EXERCISE OBJECTIVE - From the top of the entries, reproduce each line exactly, stopping after the line that contains "JTS3ServerMod Init.d Multi". Omit pictures.

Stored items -
* * * * * * *

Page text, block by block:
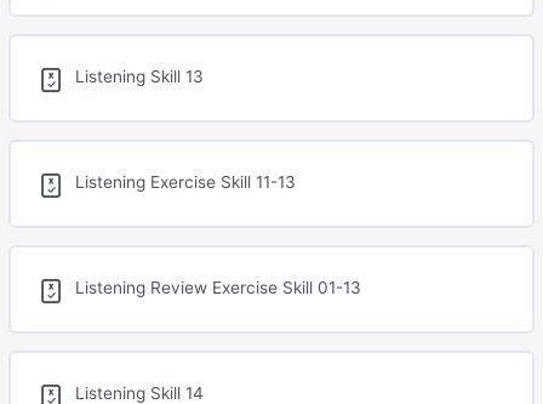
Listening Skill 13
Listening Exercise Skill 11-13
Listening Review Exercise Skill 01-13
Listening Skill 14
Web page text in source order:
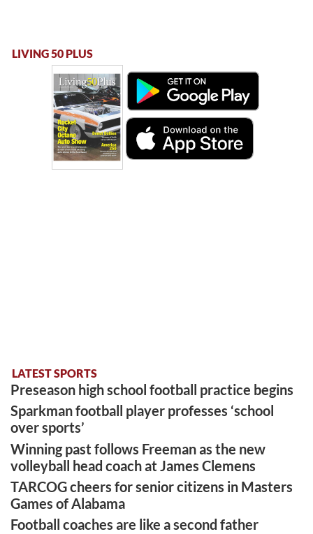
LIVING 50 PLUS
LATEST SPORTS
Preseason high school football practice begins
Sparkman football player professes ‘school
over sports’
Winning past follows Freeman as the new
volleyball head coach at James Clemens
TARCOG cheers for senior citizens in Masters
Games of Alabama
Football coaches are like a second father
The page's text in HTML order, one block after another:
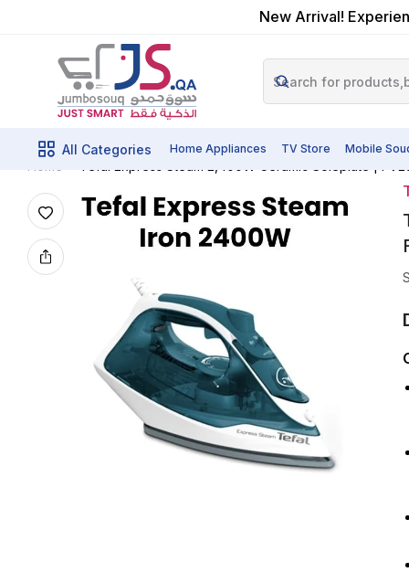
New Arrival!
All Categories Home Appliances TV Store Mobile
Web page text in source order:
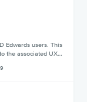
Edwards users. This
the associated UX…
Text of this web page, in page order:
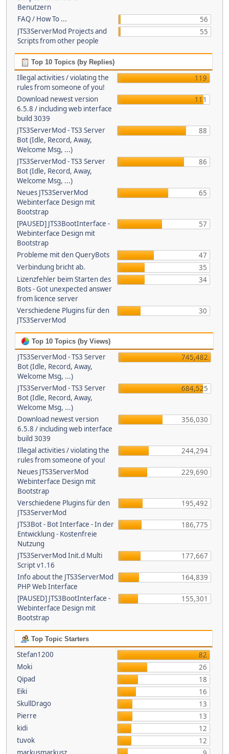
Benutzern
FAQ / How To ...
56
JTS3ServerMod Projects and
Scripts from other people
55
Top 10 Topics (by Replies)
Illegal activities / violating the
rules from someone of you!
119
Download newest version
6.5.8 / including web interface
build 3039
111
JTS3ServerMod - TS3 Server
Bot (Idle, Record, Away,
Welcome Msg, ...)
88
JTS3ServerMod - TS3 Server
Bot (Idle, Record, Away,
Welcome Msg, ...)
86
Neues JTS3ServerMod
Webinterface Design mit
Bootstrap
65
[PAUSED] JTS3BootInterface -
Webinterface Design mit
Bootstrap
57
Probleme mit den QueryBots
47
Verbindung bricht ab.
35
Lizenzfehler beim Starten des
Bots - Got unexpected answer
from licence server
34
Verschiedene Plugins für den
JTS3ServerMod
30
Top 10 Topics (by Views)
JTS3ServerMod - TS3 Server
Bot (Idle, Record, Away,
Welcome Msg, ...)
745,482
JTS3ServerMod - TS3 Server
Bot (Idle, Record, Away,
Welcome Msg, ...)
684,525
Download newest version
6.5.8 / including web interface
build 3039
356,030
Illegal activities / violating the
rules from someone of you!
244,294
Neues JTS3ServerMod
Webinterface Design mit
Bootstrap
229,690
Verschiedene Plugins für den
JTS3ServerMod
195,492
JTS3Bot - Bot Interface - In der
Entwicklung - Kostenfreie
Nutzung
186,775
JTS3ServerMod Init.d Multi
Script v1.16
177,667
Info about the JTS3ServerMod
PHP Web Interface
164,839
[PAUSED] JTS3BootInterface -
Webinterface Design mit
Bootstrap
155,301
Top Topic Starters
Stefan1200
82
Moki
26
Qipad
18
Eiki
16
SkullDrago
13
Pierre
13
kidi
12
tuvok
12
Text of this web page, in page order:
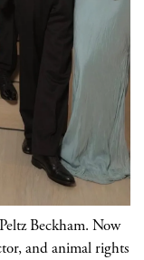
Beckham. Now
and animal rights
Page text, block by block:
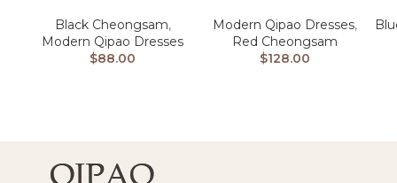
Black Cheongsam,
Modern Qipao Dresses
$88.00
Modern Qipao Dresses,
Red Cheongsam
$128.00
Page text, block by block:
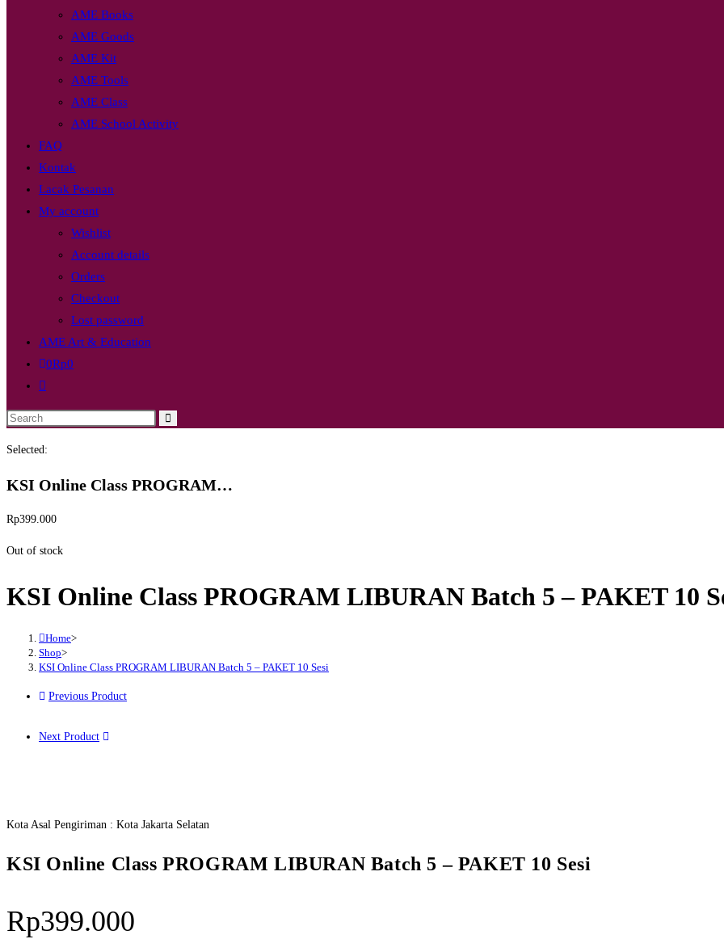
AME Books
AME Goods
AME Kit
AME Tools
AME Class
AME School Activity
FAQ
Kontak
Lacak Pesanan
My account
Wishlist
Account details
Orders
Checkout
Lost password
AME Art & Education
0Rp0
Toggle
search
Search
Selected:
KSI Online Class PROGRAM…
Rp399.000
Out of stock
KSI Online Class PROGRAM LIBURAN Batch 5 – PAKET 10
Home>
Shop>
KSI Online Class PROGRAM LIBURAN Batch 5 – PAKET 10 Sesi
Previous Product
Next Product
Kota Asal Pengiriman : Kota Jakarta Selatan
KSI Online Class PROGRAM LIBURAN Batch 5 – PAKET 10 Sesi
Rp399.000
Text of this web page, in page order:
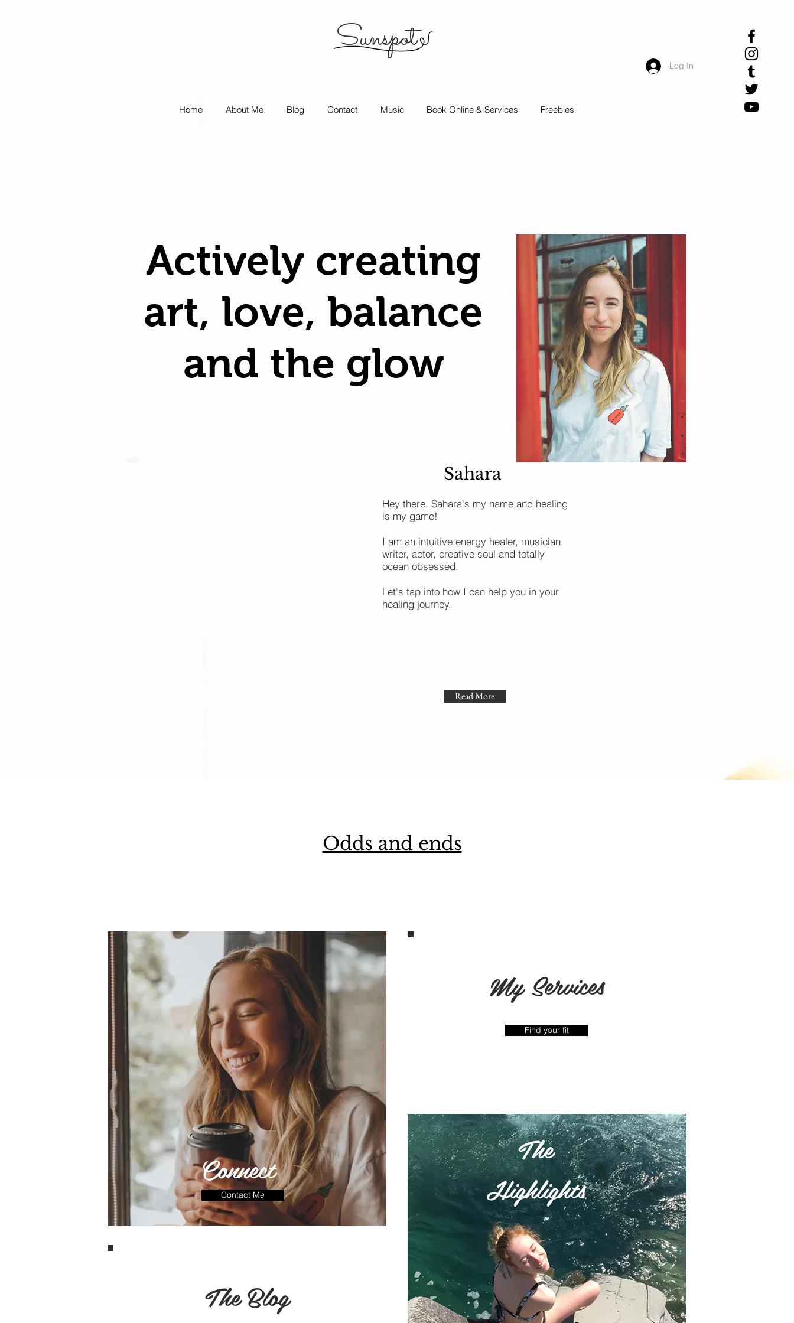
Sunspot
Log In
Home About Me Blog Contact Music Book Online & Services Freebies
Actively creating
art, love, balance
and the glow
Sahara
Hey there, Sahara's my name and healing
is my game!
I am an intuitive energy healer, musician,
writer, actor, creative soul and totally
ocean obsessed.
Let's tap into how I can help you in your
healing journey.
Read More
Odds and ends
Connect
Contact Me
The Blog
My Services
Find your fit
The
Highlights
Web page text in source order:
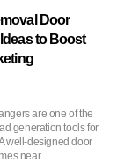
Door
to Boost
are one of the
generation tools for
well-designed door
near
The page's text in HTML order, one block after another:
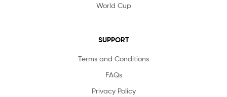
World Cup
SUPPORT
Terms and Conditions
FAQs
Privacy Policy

* * * * * * *

ANSWER FOR THE TASK -
Page text, block by block:
Listening Skill 13
Listening Exercise Skill 11-13
Listening Review Exercise Skill 01-13
Listening Skill 14
Web page text in source order:
LIVING 50 PLUS
LATEST SPORTS
Preseason high school football practice begins
Sparkman football player professes ‘school
over sports’
Winning past follows Freeman as the new
volleyball head coach at James Clemens
TARCOG cheers for senior citizens in Masters
Games of Alabama
Football coaches are like a second father
The page's text in HTML order, one block after another:
New Arrival!
All Categories Home Appliances TV Store Mobile
Web page text in source order:
Edwards users. This
the associated UX…
Text of this web page, in page order:
Benutzern
FAQ / How To ...
56
JTS3ServerMod Projects and
Scripts from other people
55
Top 10 Topics (by Replies)
Illegal activities / violating the
rules from someone of you!
119
Download newest version
6.5.8 / including web interface
build 3039
111
JTS3ServerMod - TS3 Server
Bot (Idle, Record, Away,
Welcome Msg, ...)
88
JTS3ServerMod - TS3 Server
Bot (Idle, Record, Away,
Welcome Msg, ...)
86
Neues JTS3ServerMod
Webinterface Design mit
Bootstrap
65
[PAUSED] JTS3BootInterface -
Webinterface Design mit
Bootstrap
57
Probleme mit den QueryBots
47
Verbindung bricht ab.
35
Lizenzfehler beim Starten des
Bots - Got unexpected answer
from licence server
34
Verschiedene Plugins für den
JTS3ServerMod
30
Top 10 Topics (by Views)
JTS3ServerMod - TS3 Server
Bot (Idle, Record, Away,
Welcome Msg, ...)
745,482
JTS3ServerMod - TS3 Server
Bot (Idle, Record, Away,
Welcome Msg, ...)
684,525
Download newest version
6.5.8 / including web interface
build 3039
356,030
Illegal activities / violating the
rules from someone of you!
244,294
Neues JTS3ServerMod
Webinterface Design mit
Bootstrap
229,690
Verschiedene Plugins für den
JTS3ServerMod
195,492
JTS3Bot - Bot Interface - In der
Entwicklung - Kostenfreie
Nutzung
186,775
JTS3ServerMod Init.d Multi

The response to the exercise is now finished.